Problem requirements: In the entries below, find the line with "変数定義とメソッド定義のセマンティクスを統一する手法について述べる． 第 [254, 106]" and the line with "que [316, 126]"; reproduce those two lines and all lines between them exactly, without pictures.

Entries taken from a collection
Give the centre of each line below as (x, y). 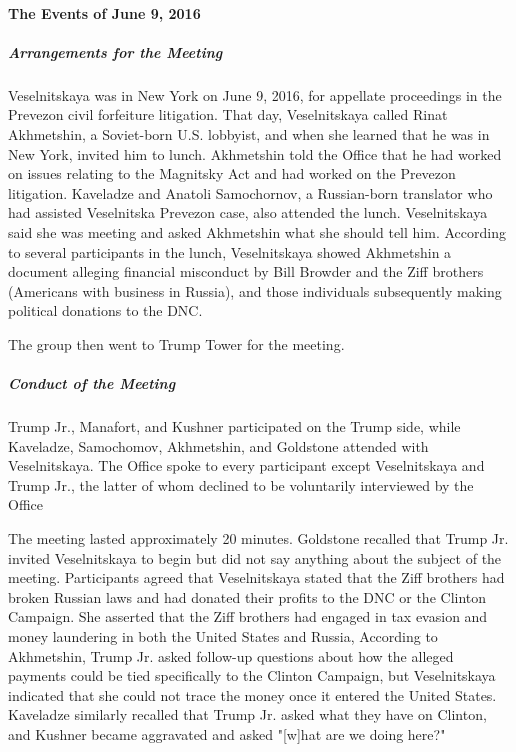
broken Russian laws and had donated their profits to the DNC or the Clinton (247, 596)
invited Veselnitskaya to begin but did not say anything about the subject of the (255, 557)
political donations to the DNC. (105, 310)
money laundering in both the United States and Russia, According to (223, 635)
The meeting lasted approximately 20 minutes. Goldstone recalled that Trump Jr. (258, 538)
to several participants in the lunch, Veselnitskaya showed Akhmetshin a (230, 251)
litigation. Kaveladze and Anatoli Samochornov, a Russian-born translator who (250, 192)
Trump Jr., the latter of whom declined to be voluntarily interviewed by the (241, 484)
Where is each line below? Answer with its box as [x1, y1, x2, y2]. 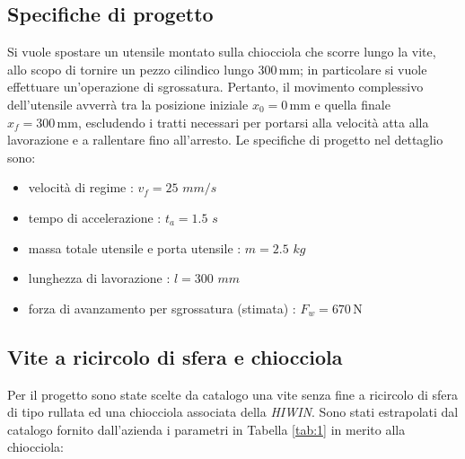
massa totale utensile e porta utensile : [28, 238, 241, 257]
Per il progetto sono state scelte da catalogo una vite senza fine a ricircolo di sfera [7, 384, 458, 403]
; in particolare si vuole [300, 59, 427, 78]
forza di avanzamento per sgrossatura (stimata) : [28, 298, 296, 317]
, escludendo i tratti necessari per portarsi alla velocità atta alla [77, 112, 429, 131]
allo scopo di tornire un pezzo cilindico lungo [7, 59, 254, 78]
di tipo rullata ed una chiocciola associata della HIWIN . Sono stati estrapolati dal [7, 402, 459, 421]
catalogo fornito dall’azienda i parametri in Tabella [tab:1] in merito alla [7, 419, 406, 438]
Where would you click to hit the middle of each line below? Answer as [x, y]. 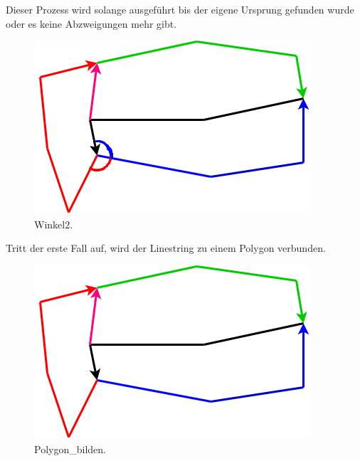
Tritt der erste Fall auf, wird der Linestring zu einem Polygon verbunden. [166, 248]
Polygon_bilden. [70, 449]
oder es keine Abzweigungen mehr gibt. [91, 23]
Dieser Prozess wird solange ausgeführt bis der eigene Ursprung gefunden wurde [180, 9]
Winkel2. [54, 224]
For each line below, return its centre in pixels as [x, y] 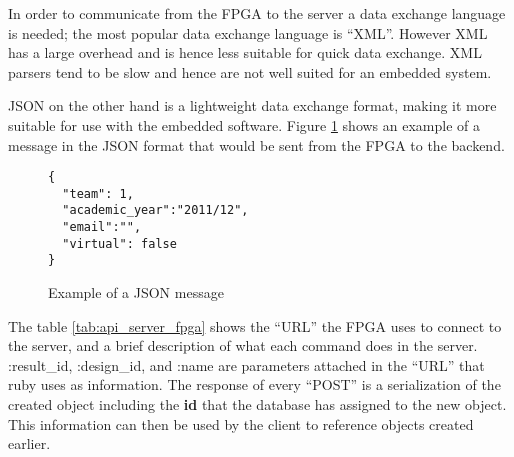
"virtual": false [119, 243]
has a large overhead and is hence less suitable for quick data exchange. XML [245, 52]
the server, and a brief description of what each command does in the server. [243, 345]
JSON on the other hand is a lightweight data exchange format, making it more [252, 105]
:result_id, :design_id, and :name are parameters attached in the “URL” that [246, 364]
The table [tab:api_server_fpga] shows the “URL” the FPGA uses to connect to [255, 325]
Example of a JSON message [136, 292]
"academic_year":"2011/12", [155, 210]
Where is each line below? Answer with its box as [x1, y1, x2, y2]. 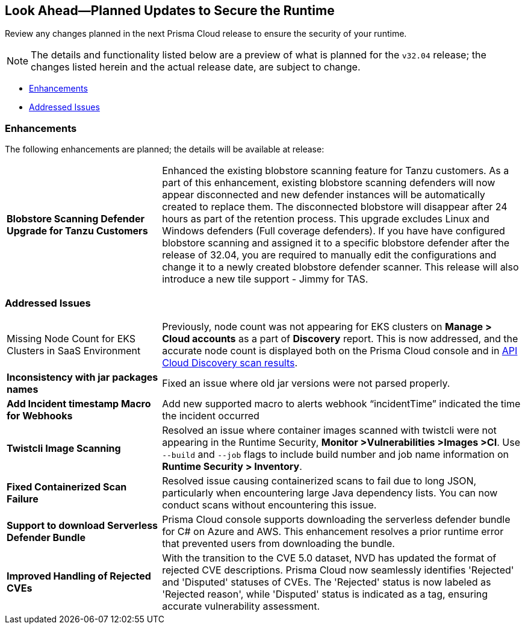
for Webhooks [7, 409, 73, 422]
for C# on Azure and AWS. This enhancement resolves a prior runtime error [162, 525, 504, 537]
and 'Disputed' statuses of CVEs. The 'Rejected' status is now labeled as [162, 575, 491, 588]
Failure [7, 492, 39, 505]
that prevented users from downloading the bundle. [162, 537, 395, 549]
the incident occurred [162, 409, 259, 422]
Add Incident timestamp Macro [7, 397, 151, 410]
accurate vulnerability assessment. [162, 599, 320, 612]
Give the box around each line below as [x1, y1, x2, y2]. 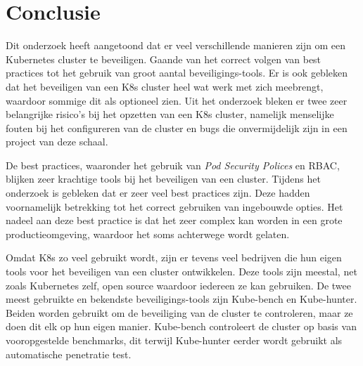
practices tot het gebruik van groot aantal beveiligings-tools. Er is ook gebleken [6, 65, 348, 80]
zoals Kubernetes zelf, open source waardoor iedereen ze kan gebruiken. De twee [6, 277, 351, 292]
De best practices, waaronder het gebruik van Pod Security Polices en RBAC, [6, 157, 340, 172]
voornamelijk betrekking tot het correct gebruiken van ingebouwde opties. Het [6, 199, 343, 214]
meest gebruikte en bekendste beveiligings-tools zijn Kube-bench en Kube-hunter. [6, 292, 357, 306]
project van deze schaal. [6, 134, 108, 149]
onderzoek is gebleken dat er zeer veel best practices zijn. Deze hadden [6, 185, 310, 200]
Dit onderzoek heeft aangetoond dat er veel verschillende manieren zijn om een [6, 38, 346, 53]
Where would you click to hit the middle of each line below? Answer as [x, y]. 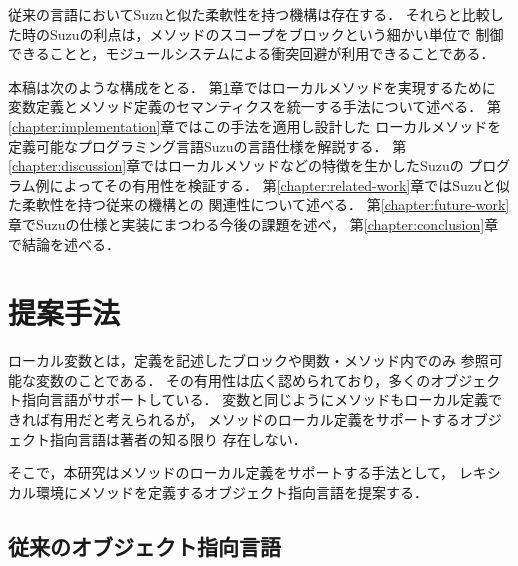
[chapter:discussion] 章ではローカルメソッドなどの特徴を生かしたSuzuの [236, 165]
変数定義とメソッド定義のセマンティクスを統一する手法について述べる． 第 [254, 106]
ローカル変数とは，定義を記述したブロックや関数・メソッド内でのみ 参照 [248, 360]
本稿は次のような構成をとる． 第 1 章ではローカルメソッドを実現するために [252, 86]
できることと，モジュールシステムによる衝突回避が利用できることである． [251, 53]
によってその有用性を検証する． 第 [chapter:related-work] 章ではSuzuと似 [279, 184]
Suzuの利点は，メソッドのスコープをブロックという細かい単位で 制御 [276, 33]
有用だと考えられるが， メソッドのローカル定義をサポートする [254, 419]
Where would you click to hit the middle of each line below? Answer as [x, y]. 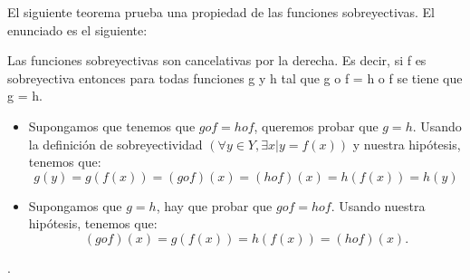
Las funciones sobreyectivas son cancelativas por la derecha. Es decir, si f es [217, 60]
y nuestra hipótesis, [407, 144]
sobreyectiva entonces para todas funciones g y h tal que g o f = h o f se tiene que [235, 77]
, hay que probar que [214, 205]
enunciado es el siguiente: [77, 29]
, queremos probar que [316, 126]
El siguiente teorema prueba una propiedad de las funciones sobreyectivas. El [221, 12]
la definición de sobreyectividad [115, 144]
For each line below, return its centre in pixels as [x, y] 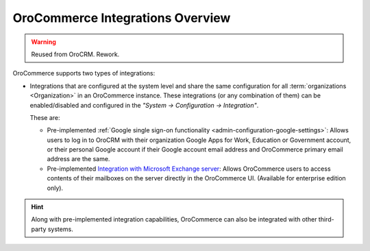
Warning [44, 42]
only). [55, 188]
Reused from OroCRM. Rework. [75, 54]
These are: [45, 117]
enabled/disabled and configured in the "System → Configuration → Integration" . [144, 105]
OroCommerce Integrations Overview [122, 18]
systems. [60, 229]
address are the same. [78, 159]
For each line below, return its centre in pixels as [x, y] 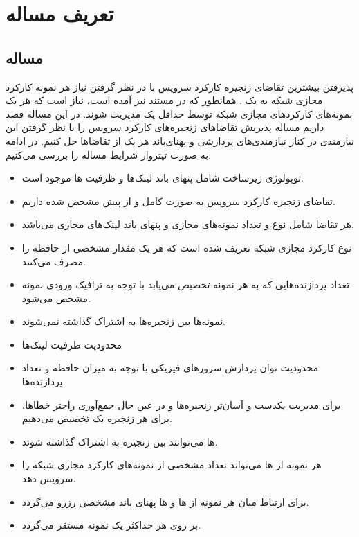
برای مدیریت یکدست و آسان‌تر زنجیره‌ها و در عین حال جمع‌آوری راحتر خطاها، [181, 404]
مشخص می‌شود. [56, 298]
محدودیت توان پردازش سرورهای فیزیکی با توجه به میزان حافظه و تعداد [170, 368]
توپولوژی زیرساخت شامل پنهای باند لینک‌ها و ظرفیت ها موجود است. [163, 178]
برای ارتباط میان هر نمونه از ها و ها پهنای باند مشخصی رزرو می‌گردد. [165, 501]
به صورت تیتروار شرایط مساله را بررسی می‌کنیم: [109, 154]
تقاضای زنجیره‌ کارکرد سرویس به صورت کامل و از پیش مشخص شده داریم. [178, 201]
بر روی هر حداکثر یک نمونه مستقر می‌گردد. [111, 525]
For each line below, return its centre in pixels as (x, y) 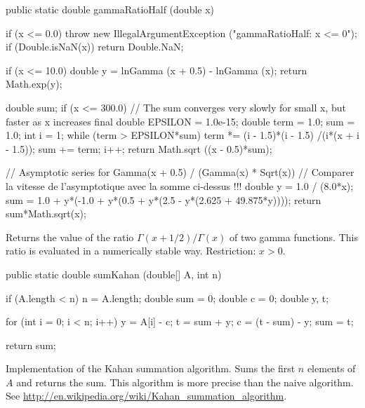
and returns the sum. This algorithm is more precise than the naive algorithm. (185, 382)
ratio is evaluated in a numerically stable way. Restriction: (131, 251)
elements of (331, 368)
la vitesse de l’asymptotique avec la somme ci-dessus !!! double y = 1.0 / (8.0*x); (180, 185)
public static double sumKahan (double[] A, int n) (114, 274)
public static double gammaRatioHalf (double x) (110, 9)
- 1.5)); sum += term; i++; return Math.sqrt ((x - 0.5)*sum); (139, 148)
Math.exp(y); (34, 84)
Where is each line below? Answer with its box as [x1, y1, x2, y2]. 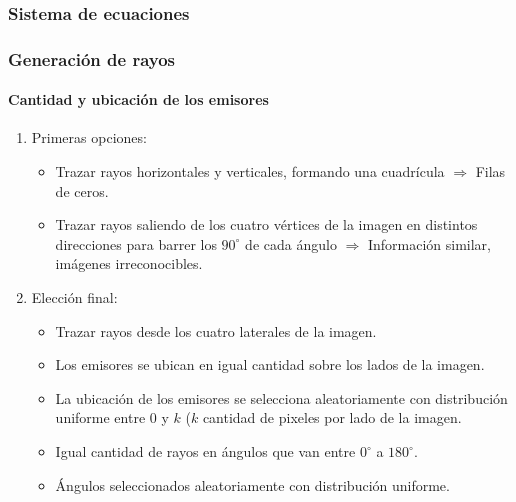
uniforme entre [55, 407, 146, 428]
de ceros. [55, 180, 109, 201]
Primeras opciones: [31, 127, 147, 148]
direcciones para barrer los [55, 233, 217, 254]
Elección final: [31, 287, 118, 308]
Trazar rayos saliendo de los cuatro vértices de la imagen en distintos [55, 214, 478, 235]
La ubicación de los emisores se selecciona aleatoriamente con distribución [55, 387, 508, 408]
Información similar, [367, 233, 492, 254]
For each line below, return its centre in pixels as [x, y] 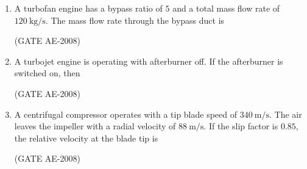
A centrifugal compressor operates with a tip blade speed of [126, 114]
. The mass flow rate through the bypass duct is [135, 20]
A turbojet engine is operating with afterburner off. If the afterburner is [149, 61]
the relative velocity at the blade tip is [86, 138]
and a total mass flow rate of [226, 8]
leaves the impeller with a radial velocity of [95, 126]
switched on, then [47, 73]
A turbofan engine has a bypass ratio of [88, 8]
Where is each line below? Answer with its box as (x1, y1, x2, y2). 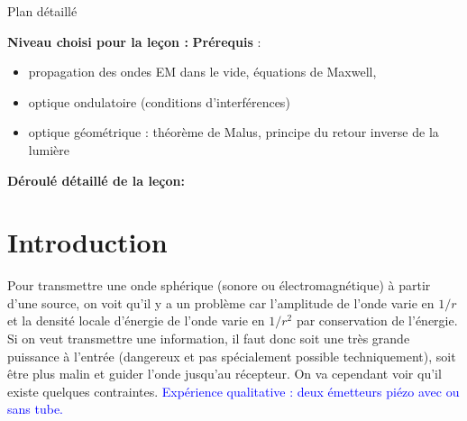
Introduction (7, 224, 168, 261)
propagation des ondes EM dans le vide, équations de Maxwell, (28, 62, 377, 81)
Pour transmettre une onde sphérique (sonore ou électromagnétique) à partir (7, 276, 431, 295)
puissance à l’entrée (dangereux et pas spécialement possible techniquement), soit (7, 346, 456, 365)
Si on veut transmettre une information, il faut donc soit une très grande (7, 329, 410, 348)
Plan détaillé (7, 2, 78, 20)
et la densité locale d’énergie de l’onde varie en (7, 311, 265, 330)
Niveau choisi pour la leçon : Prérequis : (7, 32, 261, 50)
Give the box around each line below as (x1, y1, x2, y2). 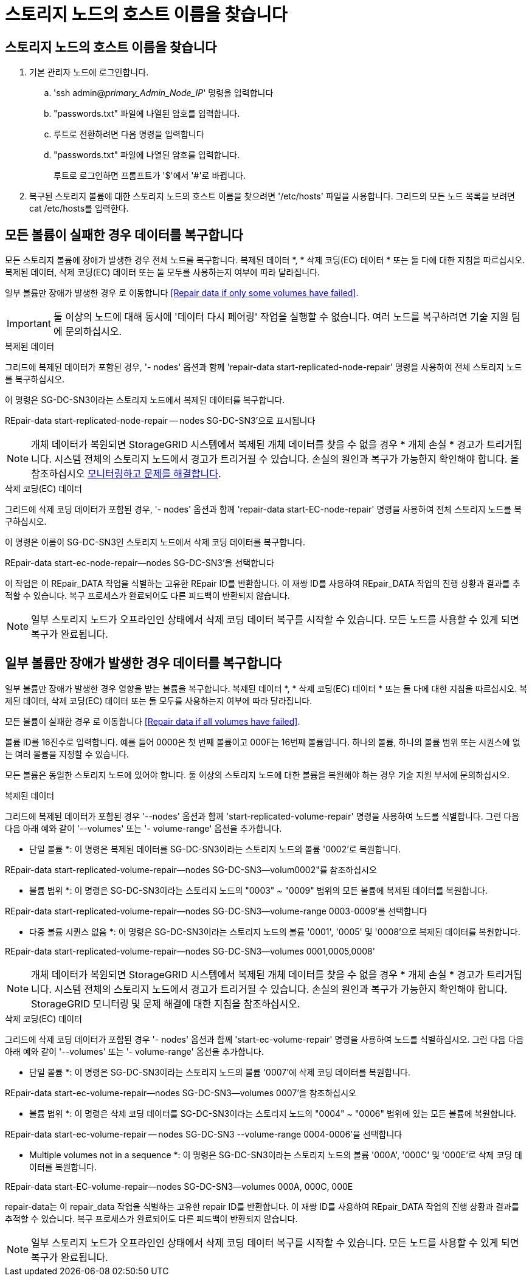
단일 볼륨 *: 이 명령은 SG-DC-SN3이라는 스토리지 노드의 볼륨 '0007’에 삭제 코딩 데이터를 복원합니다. (29, 1066, 410, 1077)
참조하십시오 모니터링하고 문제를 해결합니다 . (31, 468, 221, 480)
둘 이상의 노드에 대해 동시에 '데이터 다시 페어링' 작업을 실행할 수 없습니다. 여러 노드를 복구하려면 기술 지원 (53, 311, 509, 323)
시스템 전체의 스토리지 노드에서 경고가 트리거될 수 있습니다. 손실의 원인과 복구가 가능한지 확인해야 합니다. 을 (54, 453, 519, 466)
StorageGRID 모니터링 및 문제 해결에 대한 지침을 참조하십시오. (31, 997, 300, 1010)
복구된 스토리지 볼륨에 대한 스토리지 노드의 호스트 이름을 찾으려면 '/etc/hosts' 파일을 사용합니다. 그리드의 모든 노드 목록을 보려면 (29, 191, 515, 202)
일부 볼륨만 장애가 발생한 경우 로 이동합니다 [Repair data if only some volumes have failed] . (5, 288, 359, 299)
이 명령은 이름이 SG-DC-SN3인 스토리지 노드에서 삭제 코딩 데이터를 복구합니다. (5, 537, 305, 548)
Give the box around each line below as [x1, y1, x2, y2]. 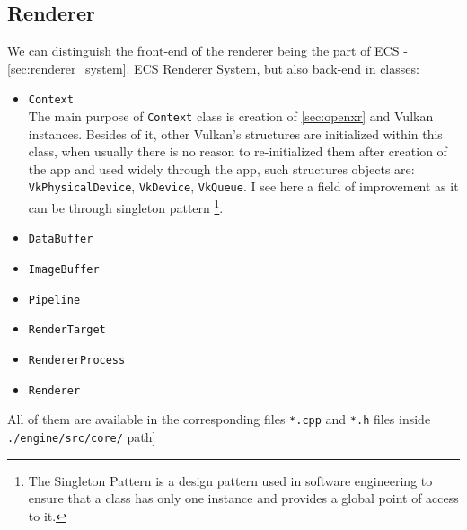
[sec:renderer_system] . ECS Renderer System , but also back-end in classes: [7, 58, 419, 77]
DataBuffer [28, 233, 93, 246]
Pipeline [28, 293, 81, 306]
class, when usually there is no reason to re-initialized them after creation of [28, 142, 447, 161]
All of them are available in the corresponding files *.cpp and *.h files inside [7, 410, 431, 428]
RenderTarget [28, 323, 106, 337]
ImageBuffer [28, 263, 100, 277]
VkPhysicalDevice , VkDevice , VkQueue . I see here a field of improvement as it [28, 177, 459, 196]
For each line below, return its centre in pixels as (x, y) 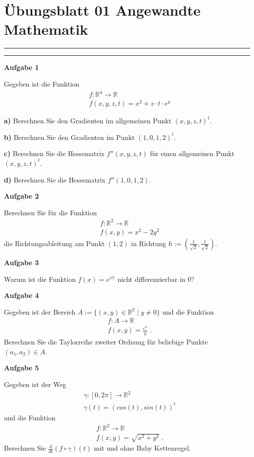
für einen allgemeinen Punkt (192, 153)
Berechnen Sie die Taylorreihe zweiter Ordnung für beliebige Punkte (106, 342)
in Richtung (149, 243)
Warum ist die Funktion (40, 279)
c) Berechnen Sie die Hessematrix (54, 153)
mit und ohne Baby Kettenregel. (142, 448)
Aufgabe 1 (21, 67)
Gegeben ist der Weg (35, 384)
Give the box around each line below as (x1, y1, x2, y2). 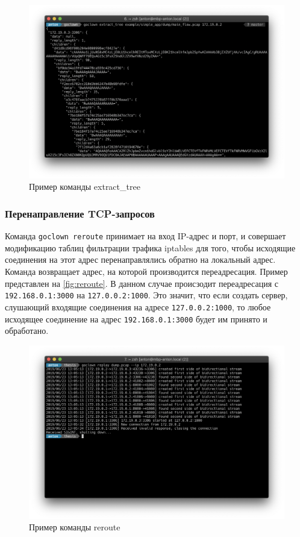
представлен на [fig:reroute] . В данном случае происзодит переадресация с (5, 277, 278, 289)
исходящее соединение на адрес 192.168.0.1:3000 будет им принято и (5, 312, 267, 325)
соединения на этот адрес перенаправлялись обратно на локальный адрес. (5, 253, 276, 266)
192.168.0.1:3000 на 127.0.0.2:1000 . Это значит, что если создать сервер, (5, 289, 288, 301)
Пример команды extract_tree (29, 180, 140, 193)
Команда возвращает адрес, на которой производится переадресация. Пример (5, 265, 288, 278)
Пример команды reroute (29, 521, 120, 533)
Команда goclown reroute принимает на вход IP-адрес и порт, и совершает (5, 230, 286, 242)
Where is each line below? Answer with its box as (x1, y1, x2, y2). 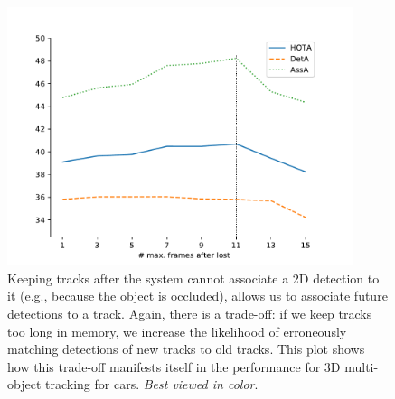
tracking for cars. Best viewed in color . (44, 375, 259, 394)
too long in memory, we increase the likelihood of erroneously (7, 321, 347, 340)
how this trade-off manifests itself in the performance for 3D (7, 357, 341, 376)
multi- (344, 357, 379, 376)
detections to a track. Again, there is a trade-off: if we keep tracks (7, 303, 372, 322)
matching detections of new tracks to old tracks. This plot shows (7, 339, 365, 358)
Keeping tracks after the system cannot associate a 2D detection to (7, 268, 380, 287)
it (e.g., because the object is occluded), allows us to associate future (7, 286, 388, 305)
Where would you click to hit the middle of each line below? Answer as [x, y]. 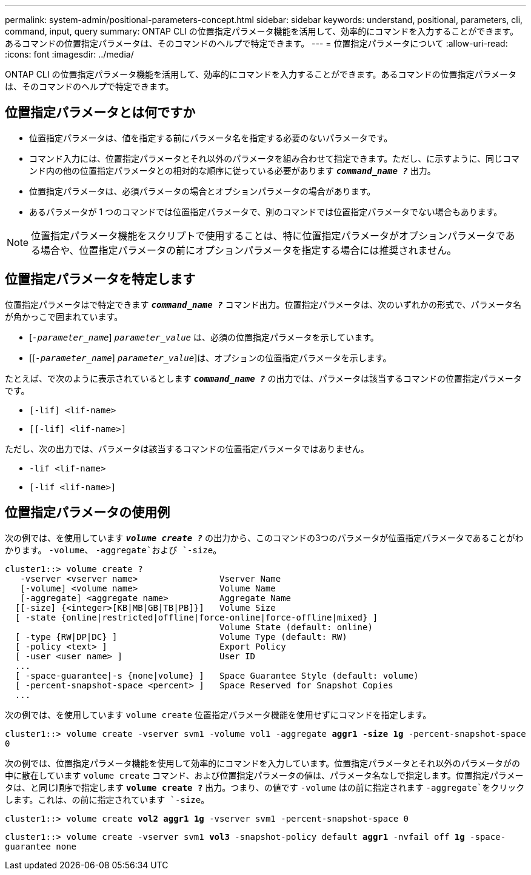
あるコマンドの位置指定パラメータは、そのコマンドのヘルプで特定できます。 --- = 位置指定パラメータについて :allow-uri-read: [256, 43]
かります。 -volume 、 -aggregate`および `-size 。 [113, 550]
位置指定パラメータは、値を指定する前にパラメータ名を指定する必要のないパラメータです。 [211, 138]
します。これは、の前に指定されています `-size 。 [107, 799]
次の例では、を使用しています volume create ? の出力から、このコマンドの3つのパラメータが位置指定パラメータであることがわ [264, 537]
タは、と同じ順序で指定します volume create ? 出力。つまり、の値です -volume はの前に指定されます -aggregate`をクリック [265, 787]
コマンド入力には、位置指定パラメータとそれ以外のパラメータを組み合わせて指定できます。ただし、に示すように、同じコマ [274, 158]
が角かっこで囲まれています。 [64, 316]
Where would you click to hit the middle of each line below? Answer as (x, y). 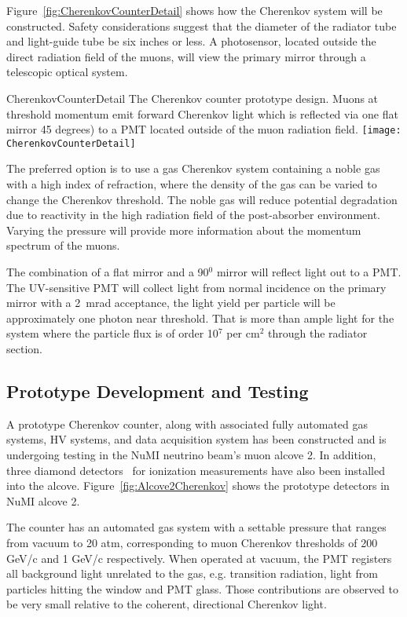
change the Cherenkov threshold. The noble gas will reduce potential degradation (202, 199)
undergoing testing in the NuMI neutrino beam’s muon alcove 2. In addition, (191, 454)
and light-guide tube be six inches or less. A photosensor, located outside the (191, 41)
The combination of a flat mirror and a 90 (108, 272)
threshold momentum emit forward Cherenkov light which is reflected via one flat (202, 113)
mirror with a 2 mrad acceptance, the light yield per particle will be (171, 303)
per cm (243, 333)
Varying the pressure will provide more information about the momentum (184, 230)

Answer:
変数定義とメソッド定義のセマンティクスを統一する手法について述べる． 第 [254, 106]
ローカル変数とは，定義を記述したブロックや関数・メソッド内でのみ 参照 [248, 360]
本稿は次のような構成をとる． 第 1 章ではローカルメソッドを実現するために [252, 86]
できることと，モジュールシステムによる衝突回避が利用できることである． [251, 53]
によってその有用性を検証する． 第 [chapter:related-work] 章ではSuzuと似 [279, 184]
Suzuの利点は，メソッドのスコープをブロックという細かい単位で 制御 [276, 33]
有用だと考えられるが， メソッドのローカル定義をサポートする [254, 419]
Where would you click to hit the middle of each line below? Answer as [x, y]. 
Las funciones sobreyectivas son cancelativas por la derecha. Es decir, si f es [217, 60]
y nuestra hipótesis, [407, 144]
sobreyectiva entonces para todas funciones g y h tal que g o f = h o f se tiene que [235, 77]
, hay que probar que [214, 205]
enunciado es el siguiente: [77, 29]
, queremos probar que [316, 126]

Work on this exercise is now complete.